Export-bound engineering machinery at Lianyungang port, Jiangsu province. China’s economy is expected to benefit from growing external demand and lower oil prices.[Photo/for China Daily]
Report: Fiscal position adequate to deploy stimulus against slowdown
China has adequate policy buffers to arrest steep falls in economic growth and to maintain domestic demand this year, amid bleak prospects for the global economy, said a report published by the World Bank on Jan 14.
The bank’s biannual Global Economic Prospects report estimates China’s GDP growth to slow to 7.1 percent this year from 7.4 percent in 2014, with the downtrend set to continue till 2017 with 6.9 percent growth.
“China is undergoing a carefully managed slowdown,” the report said.
The multilateral organization believes that China’s public debt, which is less than 60 percent of the GDP, can provide fiscal space to employ stimulus against the slowdown. “It also provides some room to bail out banks if nonperforming loans were to rise sharply.”
Fiscal space refers to the flexibility of a government in its spending choices, and, more generally, to the financial well-being of a government.
The World Bank said there is very little probability of a sharp decline in China’s growth.

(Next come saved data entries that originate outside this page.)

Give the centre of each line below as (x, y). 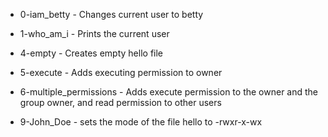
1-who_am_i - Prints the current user (94, 33)
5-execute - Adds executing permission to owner (121, 72)
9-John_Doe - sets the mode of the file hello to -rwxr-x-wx (141, 122)
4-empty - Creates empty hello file (91, 53)
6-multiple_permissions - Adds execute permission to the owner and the (169, 92)
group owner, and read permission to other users (120, 102)
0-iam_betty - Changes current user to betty (111, 14)

If such an event were to happen, it would trigger a disorderly unwinding of financial vulnerabilities and have considerable implications for the global economy, it said.
China’s growth is still impressive, and will account for more than one-third of the global growth in 2015, said Bert Hofman, country director for the World Bank in China.
“Despite the lackluster recovery in high-income countries, China’s economy will still benefit from growing external demand and lower oil prices.”
The National Bureau of Statistics is expected to release the full-year GDP for 2014 on Jan 20, with most economists anticipating the full-year number to be around 7.3 to 7.4 percent, the first time that China’s growth rate would miss the official target, which was 7.5 percent.
The current stable job market and structural rebalancing pressure will push policymakers to tolerate the “new normal” growth rates of around 7 percent, the World Bank said.
“The ‘new normal’ growth rates reflect the government’s desire to pursue structural reforms that would allow the country to maintain a fast-paced but more sustainable and equitable long-term growth”, said Hofman.
Louis Kuijs, chief economist in China with the Royal Bank of Scotland, expects that China will unveil more measures to support growth this year as the leadership believes in the need for sufficient growth.
“China does not have a lot of space on the monetary side due to the rapid increase in leverage over the last six years,” he said. “However, it would be better if the stimulus comes from pure fiscal policy measures, with government spending financed by bond issuance, especially central government bonds, as that is an underutilized lever.”
He said that the central government should increase fiscal spending especially in areas like health, education and social security.
The World Bank report has forecast global growth to rise moderately to 3 percent in 2015 and average about 3.3 percent through 2017, influenced by soft commodity prices, persistently low interest rates, increasingly divergent monetary policies across major economies and weak world trade.
Developing countries may see a moderate acceleration of growth to 4.8 percent in 2015 and 5.4 percent by 2017.